ミステリーADV のようで 本質は、心の声が聞こえる少年を中心とした中で、 人間の本質でもある、『羨望と嫉妬』、『愛憎』の表裏一体の心の脆さを描きながら、それでも前に向かおうとする、青春物語だと私は思います。ミステリー物として期待してはいけません。 むしろ人間の心の脆さ、矛盾さ、儚さ、それでも前に進もうとするお話が好きな方に読んで欲しいです。切ないけれど綺麗で、むしろ後半の方が好みだったりするくらい好きです。

**ネタバレ注意**
ゲームをクリアした人むけのレビューです。

長文感想

不器用でどうしようもなくて
格好悪くて、でも人間のこうどうしようもなさを受け入れながらも
一つの答えを出そうとする作品だったと思います。

主人公が名探偵っていうポジションだけど噛み噛みだったりかっこよくない感じなんですが……。
この作品自体が、学生相応の姿を描いて、同時に学園生らしい青春と心の脆さだったりを描きたいと思えば そういう人物像になるよなぁと思います。
完璧人間だったら後半描けないと思いますし、むしろそうした中で描かれる人間関係をも含めた心の機微を楽しむ作品だと思いました。

だから作中ではもやもやしたり、ちょっと嫌だなと思ってしまったり、どうしようもなさにどうしてこう不器用なんだろうと思ってしまうシーンもいくつかあります。
でも同時にそうした、表裏一体さを描きながらも、登場人物彼ら自身が彼らごとに答えを見つけようとする物語は、私にとって面白いものでありました。

モモは主人公のかっこよさに憧れ。自分が考えて話をしてこなかったことに悩み。
主人公はモモの人間の本質を見抜く姿に羨望し、そしてその感情は嫉妬へとつながります。
夏希やさくらは、他人の幸せを妬んでしまう感情を抱きながらも、同時に仲間を想う気持ちを持ちます。
彼ら以外にも、それぞれの登場人物に、人間がどうしても抱いてしまう負の感情があったりしました。
それらが心の声を通じて聞こえてくるものは、自分にも該当することがあったりして、少しトゲになって刺さったりします。

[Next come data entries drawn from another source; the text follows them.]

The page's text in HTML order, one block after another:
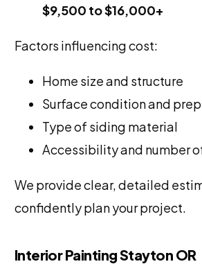
$9,500 to $16,000+
Factors influencing cost:
Home size and structure
Surface condition and
Type of siding material
Accessibility and number
We provide clear, detailed
confidently plan your project.
Interior Painting Stayton OR
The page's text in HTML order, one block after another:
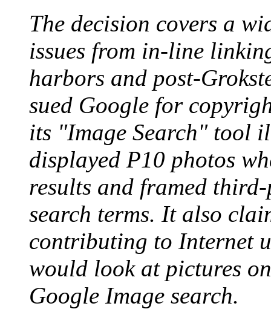
The decision covers a
issues from in-line
harbors and post-
sued Google for
its "Image Search" tool
displayed P10 photos
results and framed
search terms. It also
contributing to Internet
would look at pictures
Google Image search.
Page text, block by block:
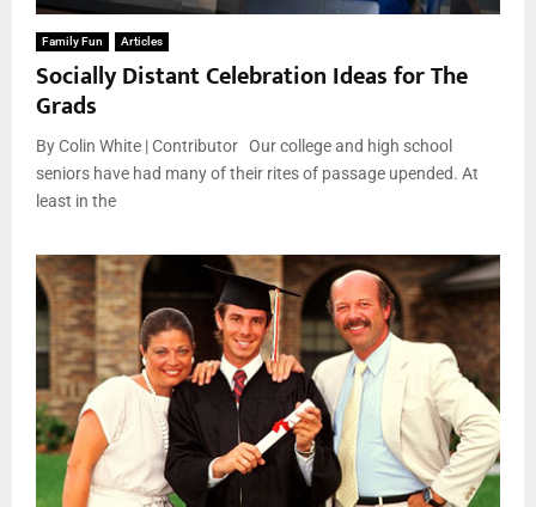
Family Fun Articles
Socially Distant Celebration Ideas for The
Grads
By Colin White | Contributor Our college and high school
seniors have had many of their rites of passage upended. At
least in the
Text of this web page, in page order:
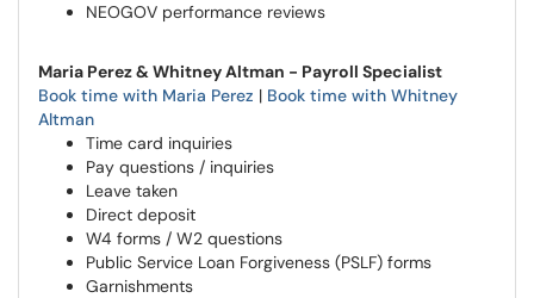
NEOGOV performance reviews
Maria Perez & Whitney Altman - Payroll Specialist
Book time with Maria Perez | Book time with Whitney
Altman
Time card inquiries
Pay questions / inquiries
Leave taken
Direct deposit
W4 forms / W2 questions
Public Service Loan Forgiveness (PSLF) forms
Garnishments
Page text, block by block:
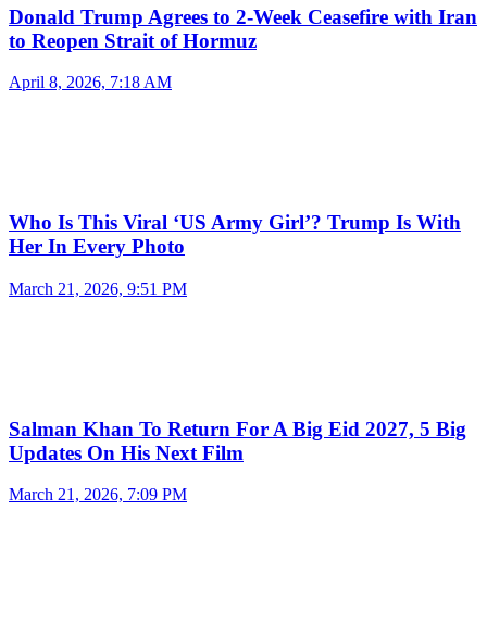
Donald Trump Agrees to 2-Week Ceasefire with Iran
to Reopen Strait of Hormuz
April 8, 2026, 7:18 AM
Who Is This Viral ‘US Army Girl’? Trump Is With
Her In Every Photo
March 21, 2026, 9:51 PM
Salman Khan To Return For A Big Eid 2027, 5 Big
Updates On His Next Film
March 21, 2026, 7:09 PM
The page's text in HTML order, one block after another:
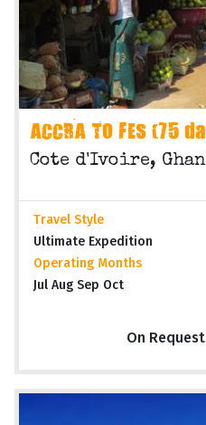
ACCRA TO FES (75
Cote d'Ivoire,
Travel Style
Ultimate Expedition
Operating Months
Jul Aug Sep Oct
On Request
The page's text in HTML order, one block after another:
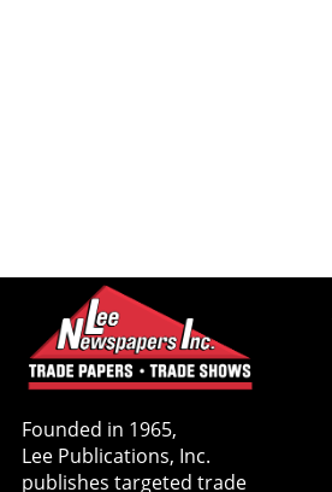
Founded in 1965,
Lee Publications, Inc.
publishes targeted trade
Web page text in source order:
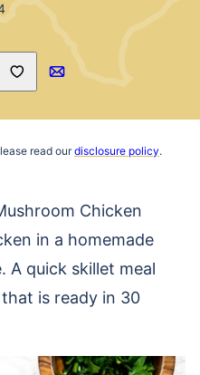
Save to Favorites
Email
read ourdisclosure policy.
Chicken
in a homemade
A quick skillet meal
is ready in 30
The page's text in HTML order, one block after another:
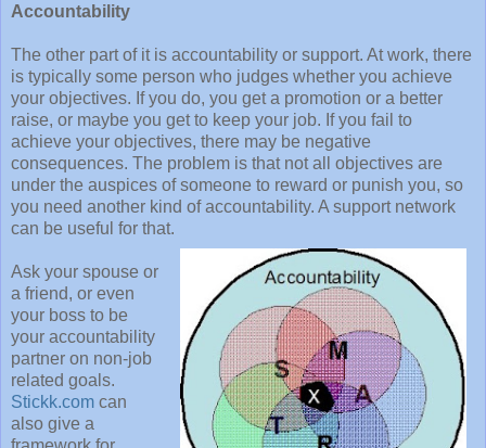
Accountability
The other part of it is accountability or support. At work, there
is typically some person who judges whether you achieve
your objectives. If you do, you get a promotion or a better
raise, or maybe you get to keep your job. If you fail to
achieve your objectives, there may be negative
consequences. The problem is that not all objectives are
under the auspices of someone to reward or punish you, so
you need another kind of accountability. A support network
can be useful for that.
Ask your spouse or
a friend, or even
your boss to be
your accountability
partner on non-job
related goals.
Stickk.com can
also give a

でも、こうした、正の感情、負の感情どちらも抱いてしまうのが人間であり、少しのきっかけで行動してしまうのが人間であり、それでもやり直せる、前を向くことができるのが、このシンソウノイズのTRUEの終わり方としてとても大好きです。
それらを踏まえてもなお、みんなのことが好きになる、あの3班のみんなと主人公の関係性が何よりも好きです。

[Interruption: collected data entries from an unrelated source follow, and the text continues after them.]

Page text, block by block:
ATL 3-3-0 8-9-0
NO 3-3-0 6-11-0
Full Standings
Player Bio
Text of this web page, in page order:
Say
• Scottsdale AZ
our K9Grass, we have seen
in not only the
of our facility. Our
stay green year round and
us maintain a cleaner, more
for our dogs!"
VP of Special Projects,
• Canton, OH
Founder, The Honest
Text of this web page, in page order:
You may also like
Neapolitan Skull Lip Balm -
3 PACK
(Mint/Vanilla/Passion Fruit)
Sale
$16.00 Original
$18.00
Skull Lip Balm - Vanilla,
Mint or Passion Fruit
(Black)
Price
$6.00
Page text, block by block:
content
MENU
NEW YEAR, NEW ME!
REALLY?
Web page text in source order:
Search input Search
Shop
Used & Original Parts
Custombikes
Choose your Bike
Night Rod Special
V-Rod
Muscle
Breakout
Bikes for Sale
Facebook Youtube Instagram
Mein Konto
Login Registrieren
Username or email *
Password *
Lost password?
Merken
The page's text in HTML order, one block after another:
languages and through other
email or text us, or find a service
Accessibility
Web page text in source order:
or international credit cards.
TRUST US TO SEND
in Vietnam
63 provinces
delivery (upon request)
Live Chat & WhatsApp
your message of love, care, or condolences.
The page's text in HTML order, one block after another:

その分、さくらendの深層に潜る終わり方もとても切ないものでありましたが。
さくらの悲痛の想いを知るだけに、このendも切なくて綺麗で、特別な想いがあります。

でも社浦は許さない。

プレイできて面白かったです。
今の流行りとは逆行してそうなんですけど、久しぶりにこういう感じのプレイできた気がします。
こう人間の心の在り方 簡単なことで食い違ったりするような脆さと儚さとそれでもこうありたいと思う願いと 
こういうのってほんと綺麗ですよね。
良かったです。

それとは別にね!!!!!!!!!!
声を大にして言いたいのはね!!!!!!!!!!!!!!
エロシーンがくっそエロイ!!!!!!!!!!!!!!!!!!!!!
何がエロイかって、心の声が聞こえること!!!!!心の声が聞こえること何ですよ!!!!!(二回目)

心の声が聞こえることで、エロシーンで女の子視点が加わることでよりえろさが増すんですよ!!!!!!!
どうしても主人公視点だけだと、エロシーンでヒロインが喋ることからしか情報が入らなくて、
しかもセリフがどうしても実況ぽさになりがちなんですよ
そこで、心の声が聞こえる系だと、女の子の視点から感想が聞こえることで、より煽情さ(?)というか、えろさが加わるんですよ!!!
女性視点大好きな私はもう歓喜ですよ
例えば、ヒロインはエロシーンでえっちな声が出ちゃいそうなところで我慢しているところに、心の声では感じまくちゃってたり、主人公には恥ずかしくて何も要求できないのに、心の声で恥ずかしがりながら要求しちゃったりとかね!!!!!!もう!!!!!えっち!!!!!!!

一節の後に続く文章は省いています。